一般的な糖尿病とうつ病は併存疾患であり双方向性の関係があるといわれています。海外では既に周産期に起きる妊娠糖尿病と周産期抑うつ傾向との関係が調査されていますが、その結果には一貫性がありません。結果に一貫性がない理由として国による診断基準の違いや人種の違い、経済状況・社会支援の状況の違いが影響していると言われています。これまでに日本人女性を対象とした妊娠糖尿病と抑うつ傾向との関係は調査されていません。

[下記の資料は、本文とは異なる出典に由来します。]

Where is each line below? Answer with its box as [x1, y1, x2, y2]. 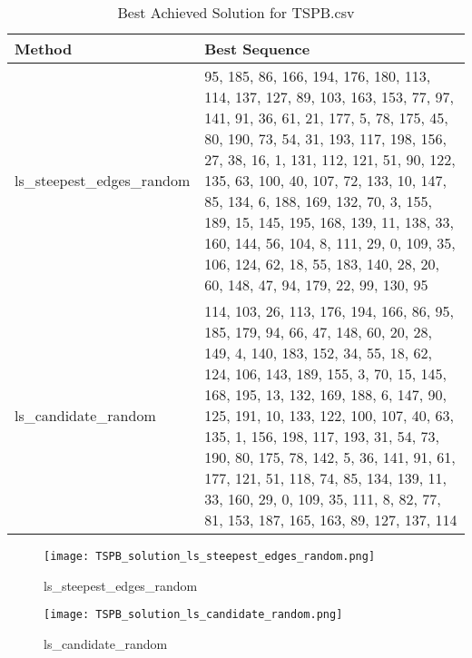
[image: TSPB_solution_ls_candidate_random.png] [44, 608, 343, 622]
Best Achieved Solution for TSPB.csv [117, 2, 355, 23]
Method [15, 38, 73, 59]
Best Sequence [204, 38, 310, 59]
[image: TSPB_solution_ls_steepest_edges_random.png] [44, 550, 376, 563]
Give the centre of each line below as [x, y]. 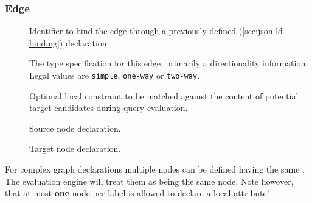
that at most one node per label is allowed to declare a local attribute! [137, 193]
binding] [44, 42]
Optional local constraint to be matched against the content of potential [164, 95]
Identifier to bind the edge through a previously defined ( [136, 31]
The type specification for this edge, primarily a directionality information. [169, 63]
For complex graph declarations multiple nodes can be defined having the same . [155, 169]
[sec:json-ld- [264, 31]
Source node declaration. [75, 128]
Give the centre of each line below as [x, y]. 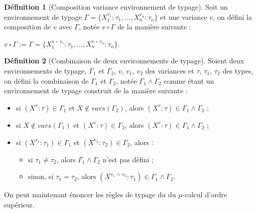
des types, [238, 70]
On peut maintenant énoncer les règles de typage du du [90, 194]
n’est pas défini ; [128, 159]
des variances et [170, 70]
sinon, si [41, 176]
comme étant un [189, 80]
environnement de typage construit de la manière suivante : [96, 91]
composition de [28, 27]
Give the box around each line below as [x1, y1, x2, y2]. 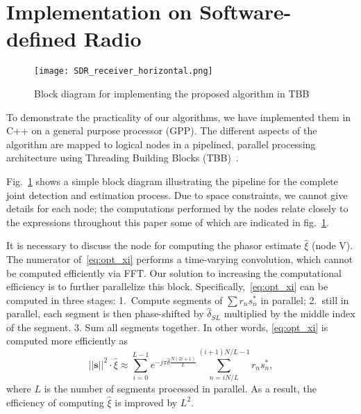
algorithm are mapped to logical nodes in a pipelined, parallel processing [6, 136, 316, 151]
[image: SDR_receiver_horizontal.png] [34, 66, 213, 77]
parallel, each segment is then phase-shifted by [6, 306, 204, 321]
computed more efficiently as [6, 333, 128, 348]
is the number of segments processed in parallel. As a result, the [44, 381, 317, 396]
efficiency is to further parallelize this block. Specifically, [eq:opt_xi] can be [6, 279, 328, 294]
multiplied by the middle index [224, 306, 355, 321]
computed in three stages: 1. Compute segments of [6, 292, 223, 307]
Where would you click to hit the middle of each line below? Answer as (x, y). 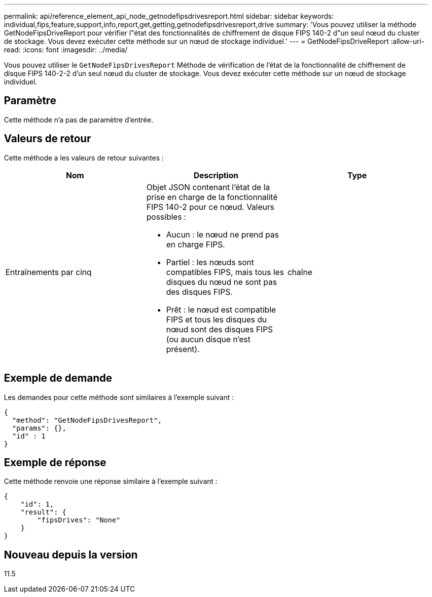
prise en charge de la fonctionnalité (212, 197)
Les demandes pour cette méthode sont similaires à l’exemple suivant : (119, 397)
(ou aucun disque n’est (208, 339)
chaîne (300, 272)
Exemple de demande (58, 378)
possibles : (166, 217)
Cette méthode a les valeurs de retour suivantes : (84, 158)
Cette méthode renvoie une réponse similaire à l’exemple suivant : (111, 481)
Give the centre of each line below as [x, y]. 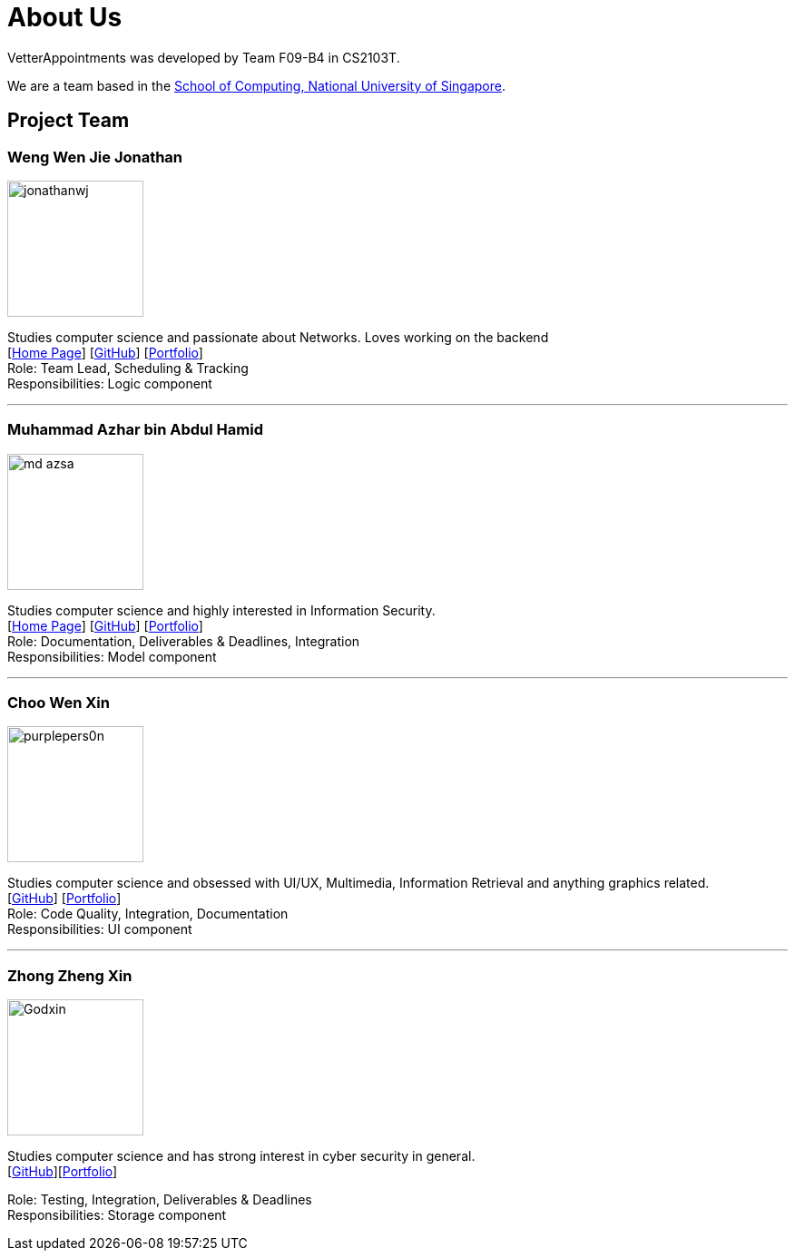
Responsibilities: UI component [100, 929]
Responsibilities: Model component [112, 656]
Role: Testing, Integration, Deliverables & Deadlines [160, 1200]
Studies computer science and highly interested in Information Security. [221, 610]
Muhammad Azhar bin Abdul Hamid [135, 430]
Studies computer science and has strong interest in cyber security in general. [241, 1156]
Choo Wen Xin [59, 703]
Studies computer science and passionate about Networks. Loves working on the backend [278, 337]

そこで本研究では、日本人において妊娠糖尿病と周産期抑うつ傾向との関係を調査し両疾患の関係を明らかにします。なお、今回は妊娠期のうつ病が産後うつ病の最も大きなリスク要因であることを踏まえ妊娠期に焦点を当て調査を行います。また、妊婦健康診査を受診している妊婦を対象に妊娠期に3回アンケート調査を行います。
研究のイメージ図
期待される効果
- 妊娠糖尿病になりやすい人の予測や早期発見に結び付く可能性があります。
- 周産期に抑うつ傾向になりやすい人の予測や早期発見に結び付く可能性があります。
- 妊娠糖尿病や抑うつ傾向に関して妊婦に行われる保健指導の内容検討に貢献できます。
主任研究者
戸津有美子(国立国際医療研究センター 国立看護大学校 成育看護学 助産学)
日本は、妊産婦死亡率が世界の中で最も低い国と言われていますが、妊産褥婦の自殺率は高いといわれています。また、出産年齢の上昇に伴い、なんらの合併症を有する妊婦は増加傾向にあるといわれています。女性の心身の健康は、女性だけではなく子どもや家族にも影響を及ぼします。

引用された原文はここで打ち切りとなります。